3) Drawbacks of Using Decision Tree Machine Learning Algorithms  

- The more the number of decisions in a tree, less is the accuracy of any expected outcome.  
- A major drawback of decision tree machine learning algorithms, is that the outcomes may be based on expectations. When decisions are made in real-time, the payoffs and resulting outcomes might not be the same as expected or planned. There are chances that this could lead to unrealistic decision trees leading to bad decision making. Any irrational expectations could lead to major errors and flaws in decision tree analysis, as it is not always possible to plan for all eventualities that can arise from a decision.  

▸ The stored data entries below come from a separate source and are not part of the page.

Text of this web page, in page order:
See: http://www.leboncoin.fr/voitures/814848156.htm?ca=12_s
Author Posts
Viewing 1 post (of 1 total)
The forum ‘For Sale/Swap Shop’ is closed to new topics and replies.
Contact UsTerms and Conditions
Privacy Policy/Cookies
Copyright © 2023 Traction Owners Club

- Decision Trees do not fit well for continuous variables and result in instability and classification plateaus. Only if the information is precise and accurate, the decision tree will deliver promising results. Even if there is a slight change in the input data, it can cause large changes in the tree.  
- Decision trees are easy to use when compared to other decision making models but creating large decision trees that contain several branches is a complex and time consuming task.  

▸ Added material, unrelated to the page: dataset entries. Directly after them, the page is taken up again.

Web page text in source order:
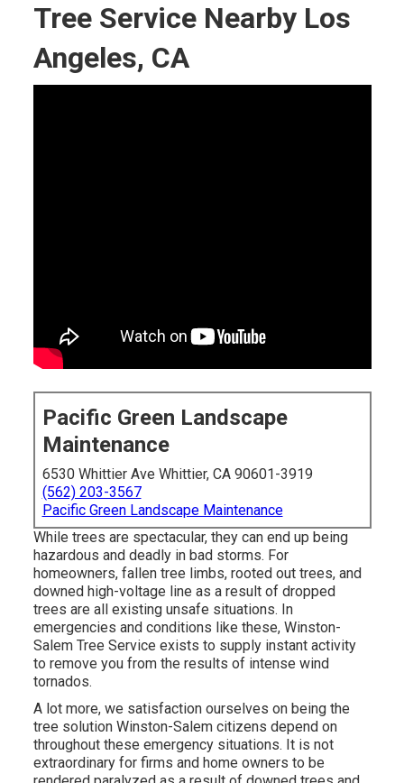
Tree Service Nearby Los
Angeles, CA
Pacific Green Landscape
Maintenance
6530 Whittier Ave Whittier, CA 90601-3919
(562) 203-3567
Pacific Green Landscape Maintenance
While trees are spectacular, they can end up being
hazardous and deadly in bad storms. For
homeowners, fallen tree limbs, rooted out trees, and
downed high-voltage line as a result of dropped
trees are all existing unsafe situations. In
emergencies and conditions like these, Winston-
Salem Tree Service exists to supply instant activity
to remove you from the results of intense wind
tornados.
A lot more, we satisfaction ourselves on being the
tree solution Winston-Salem citizens depend on
throughout these emergency situations. It is not
extraordinary for firms and home owners to be

- Decision tree machine learning algorithms consider only one attribute at a time and might not be best suited for actual data in the decision space.  
- Large sized decision trees with multiple branches are not comprehensible and pose several presentation difficulties.  

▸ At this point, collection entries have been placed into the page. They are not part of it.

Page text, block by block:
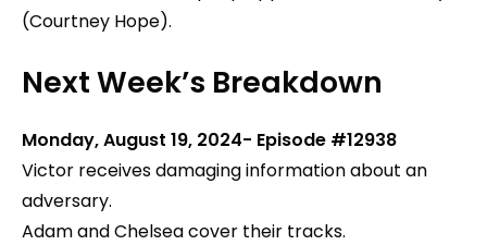
(Courtney Hope).
Next Week’s Breakdown
Monday, August 19, 2024- Episode #12938
Victor receives damaging information about an
adversary.
Adam and Chelsea cover their tracks.
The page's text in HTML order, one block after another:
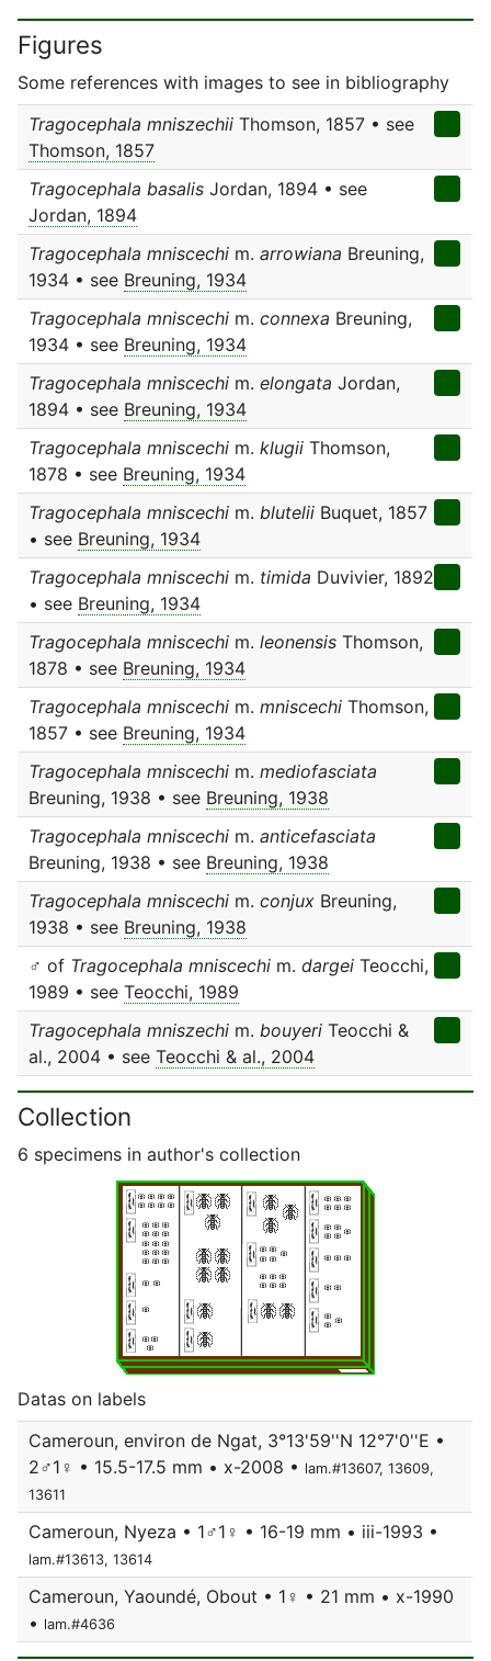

- Costs. Sometimes cost also remains a main factor because when one is required to construct a complex decision tree, it requires advanced knowledge in quantitative and statistical analysis.  
  
4) Decision tree algorithm is a good candidate for the titanic survival problem:  
- They can classify attributes which are categorical variables.  
- They can handle missing values nicely by looking at the data in other columns.  
- They are quite efficient in dealing with the target function that has discrete output values.  
- Some of the instances ('sex', 'embarked') are represented by attribute value pairs

References:  
https://www.dezyre.com/article/top-10-machine-learning-algorithms/202  
https://www.educba.com/decision-tree-algorithm/

## (TODO)  Describe your conclusions  

In this notebook we learned how to use Desicion Tree algorithm in order to classify our data. Pandas library helped us read, understand, preprocess and clean our data, which were in a csv file format. The data was about Titanic survival, so the model we had to implement was if an X passenger survived given our features. Then we trained and tested our Desicion Tree model using Scikit-learn libary and after that we improved its accuracy with Grid search. Finally we dived into the Desicion Tree algorithm answering the next questions. Where is it used, what are its advantages and disadvantages and why we could use it in our problem knowing our data?